I hate the way Microsoft is forcing programmer's attention away from VC++. I mean discontinuing MCSD C++ tracks, Almost all MSDN magazine is bout .net, taking full advantage of the new OSs by using .net APIs. Most of the headlines now are about .net. It is true that web development through ASP.net is powerful, but I am still a firm believer in C++ Desktop applications. I favor C++ and do not favor .net at all. (Maybe, this way, I will never get a job at Microsoft). I think if Microsoft put more effort in VC++, it will be a very attractive tool even for novice programmers. i.e. If there is a better dialog designer for C++ similar in a way to VB designer or VS.net designer, things will be much better. But for me, I create wonderful large-scale applications using VC++, OLEDB ATL classes and I get flexible, fast and compact exe. The latest was Foreign Currency Exchange System.

----------


## AymanS

Thanks for your feedback!
As mentioned is previous posts, native VC++ development will always be important for microsoft. I agree with you that there has been more stress on the .Net side. On the other side, native VC++ development was never ignored, in fact, we have had lots of innovations in that side, as the more conformance, PGO, new FP model, and more. Such innovations will continue as well in Orcas.

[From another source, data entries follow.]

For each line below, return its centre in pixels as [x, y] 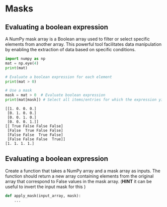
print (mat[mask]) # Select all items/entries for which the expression [81, 100]
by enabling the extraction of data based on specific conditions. [70, 50]
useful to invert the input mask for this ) [45, 187]
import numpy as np [25, 59]
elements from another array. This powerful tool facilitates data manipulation [83, 44]
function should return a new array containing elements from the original [80, 176]
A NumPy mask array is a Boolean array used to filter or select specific [78, 39]
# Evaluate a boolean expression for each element [59, 77]
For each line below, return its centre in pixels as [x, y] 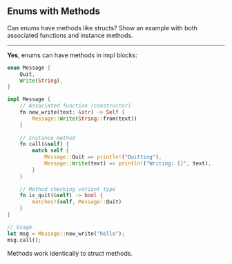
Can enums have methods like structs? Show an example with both [103, 28]
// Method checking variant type [68, 189]
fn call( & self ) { [45, 144]
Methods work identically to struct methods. [70, 253]
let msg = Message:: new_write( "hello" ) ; [66, 234]
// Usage [20, 227]
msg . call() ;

I believe we need to do a better job in reflecting the importance of native VC++ to the developer community. There is a current effort to do so and gradually you should being seeing a change. One of the major powers of VC++ is being able to write native code and still interop easily with managed components  (written in C++/CLI, C#, VB, etc..). 

Thanks,
Ayman Shoukry
Program Manager
VC++ Team

----------